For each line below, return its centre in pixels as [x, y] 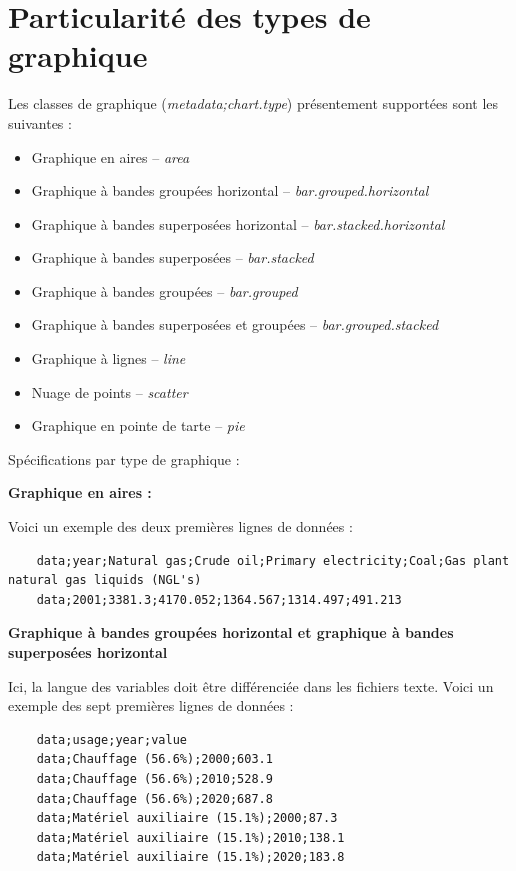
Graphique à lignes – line [108, 358]
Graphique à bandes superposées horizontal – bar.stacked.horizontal [238, 223]
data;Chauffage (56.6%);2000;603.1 [154, 759]
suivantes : [40, 122]
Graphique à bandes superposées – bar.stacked [172, 257]
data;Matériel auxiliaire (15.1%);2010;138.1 [190, 837]
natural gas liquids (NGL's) [105, 580]
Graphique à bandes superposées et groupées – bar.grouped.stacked [235, 324]
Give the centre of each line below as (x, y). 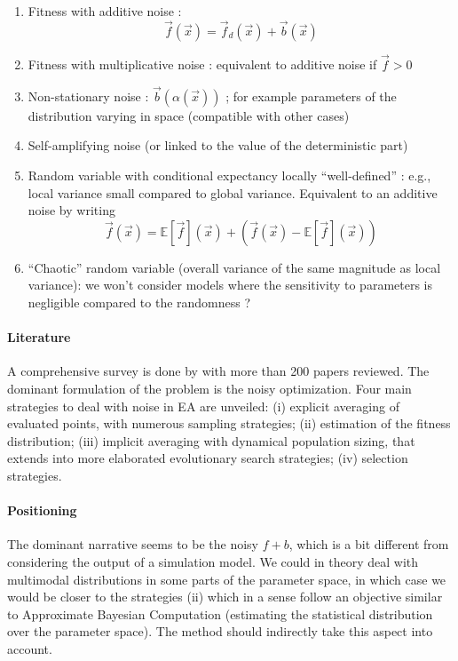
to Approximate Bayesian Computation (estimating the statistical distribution (220, 613)
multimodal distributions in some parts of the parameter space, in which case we (227, 579)
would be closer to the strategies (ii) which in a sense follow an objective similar (225, 597)
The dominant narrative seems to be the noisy (133, 544)
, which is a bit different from (369, 544)
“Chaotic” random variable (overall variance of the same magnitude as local (234, 267)
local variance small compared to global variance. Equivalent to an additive (233, 192)
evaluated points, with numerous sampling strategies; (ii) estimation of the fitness (229, 423)
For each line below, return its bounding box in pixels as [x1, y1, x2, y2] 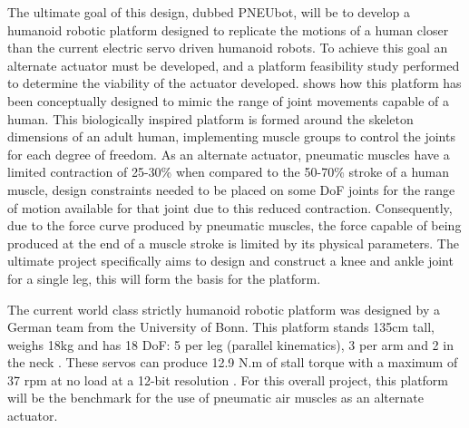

» **PROBLEM STATEMENT**
Your answer should be the exact lines above from the one containing "Give the centre" through the one containing "multimodal distributions in", with both end lines kept and the pictures removed, please.

» **WRITTEN ANSWER**
Give the centre of each line below as (x, y). 
to Approximate Bayesian Computation (estimating the statistical distribution (220, 613)
multimodal distributions in some parts of the parameter space, in which case we (227, 579)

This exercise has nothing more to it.